When I looked at this problem I didn't think it seemed all that hard until I actually tried it. The problem is this:
Given the rectangular vertices $O(0, 0, 0), P(-1, 2, -3), Q(-2, 3, -4), R(0, 0, 1)$, find the area of the triangle formed.
So since I am given 4 points, I know this is a parallelepiped of some sort. The formula for the Area of a parallelogram is $A = | b \times c |$ so that means the Area of the triangle would be $A = |b \times c| / 2$ since triangle is one-half base(height).
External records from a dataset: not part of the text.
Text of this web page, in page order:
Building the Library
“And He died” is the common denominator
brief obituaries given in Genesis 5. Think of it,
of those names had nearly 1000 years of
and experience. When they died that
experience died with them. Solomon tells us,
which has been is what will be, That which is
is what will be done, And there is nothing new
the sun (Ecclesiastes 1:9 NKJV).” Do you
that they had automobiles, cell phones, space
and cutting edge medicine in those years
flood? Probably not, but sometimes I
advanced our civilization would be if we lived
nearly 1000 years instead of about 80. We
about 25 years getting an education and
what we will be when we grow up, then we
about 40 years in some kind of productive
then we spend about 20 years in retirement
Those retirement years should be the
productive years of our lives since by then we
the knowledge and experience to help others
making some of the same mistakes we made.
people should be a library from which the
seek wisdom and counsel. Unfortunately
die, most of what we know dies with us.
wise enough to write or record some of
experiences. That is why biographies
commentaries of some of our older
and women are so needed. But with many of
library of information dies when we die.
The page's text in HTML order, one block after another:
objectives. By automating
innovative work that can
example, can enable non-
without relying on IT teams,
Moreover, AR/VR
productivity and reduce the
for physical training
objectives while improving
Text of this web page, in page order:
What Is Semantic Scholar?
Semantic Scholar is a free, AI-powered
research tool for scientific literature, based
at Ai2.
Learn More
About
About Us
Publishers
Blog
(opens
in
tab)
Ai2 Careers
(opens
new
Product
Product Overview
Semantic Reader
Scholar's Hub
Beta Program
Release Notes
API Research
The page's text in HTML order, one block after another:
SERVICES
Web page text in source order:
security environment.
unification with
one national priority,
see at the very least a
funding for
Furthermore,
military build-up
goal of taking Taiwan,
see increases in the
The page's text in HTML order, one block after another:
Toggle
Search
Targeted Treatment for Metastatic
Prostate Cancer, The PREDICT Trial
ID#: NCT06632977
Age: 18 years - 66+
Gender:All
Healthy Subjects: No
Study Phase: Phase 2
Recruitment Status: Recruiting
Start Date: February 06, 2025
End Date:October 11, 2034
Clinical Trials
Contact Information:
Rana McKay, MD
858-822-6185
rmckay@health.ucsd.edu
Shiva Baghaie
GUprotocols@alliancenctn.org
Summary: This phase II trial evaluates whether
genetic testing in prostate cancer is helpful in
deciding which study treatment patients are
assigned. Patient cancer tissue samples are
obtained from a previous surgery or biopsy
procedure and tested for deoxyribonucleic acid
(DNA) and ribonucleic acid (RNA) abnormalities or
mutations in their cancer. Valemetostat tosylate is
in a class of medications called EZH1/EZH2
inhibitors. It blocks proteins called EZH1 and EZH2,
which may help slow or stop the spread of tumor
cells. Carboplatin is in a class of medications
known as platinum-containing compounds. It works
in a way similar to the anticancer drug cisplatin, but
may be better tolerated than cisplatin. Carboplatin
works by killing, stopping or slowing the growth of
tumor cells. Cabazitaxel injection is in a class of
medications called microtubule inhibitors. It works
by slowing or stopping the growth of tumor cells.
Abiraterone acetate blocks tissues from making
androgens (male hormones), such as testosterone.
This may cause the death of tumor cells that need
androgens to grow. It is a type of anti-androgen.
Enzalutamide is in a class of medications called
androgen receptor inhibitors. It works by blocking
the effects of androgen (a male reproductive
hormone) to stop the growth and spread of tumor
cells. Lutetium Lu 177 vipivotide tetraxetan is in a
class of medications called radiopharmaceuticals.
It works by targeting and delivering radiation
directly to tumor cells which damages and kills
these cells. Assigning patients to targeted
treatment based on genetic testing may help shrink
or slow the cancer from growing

So I know I need vectors in order to use these formulas so I get these vectors by subtracting two points. So $\overrightarrow{OP} = \langle -1-0, 2-0, -3-0 \rangle = \langle -1, 2, -3\rangle$. Likewise, $\overrightarrow{OQ} = \langle -2, 3, -4 \rangle$ and $\overrightarrow{OR} = \langle 0, 0, 1 \rangle$
Let's set $\mathbf{b} = \overrightarrow{OQ}$ and $\mathbf{c} = \overrightarrow{OR}$. Then we must find $|\mathbf{b} \times \mathbf{c}|$ and then times that by half to get the area of the triangle.
$\langle -2, 3, -4 \rangle \times \langle 0, 0, 1 \rangle = (3-0)i-(-2-0)j+(0-0)k = 3i+2j$
$|3i+2j|/2 = \sqrt{9+4}/2 = \sqrt{13}/2$
I did the cross product by hand and after multiplying by 1/2 I got the answer to be $\sqrt{13}/2$ but when I look at the answer key, the answer the professor wrote was $\sqrt{14}/2$.
I am wondering why I am 1 digit off in that upper radical. Can anyone help explain why I am getting 1 off, or maybe there is a mistake on the answer sheet? Thanks.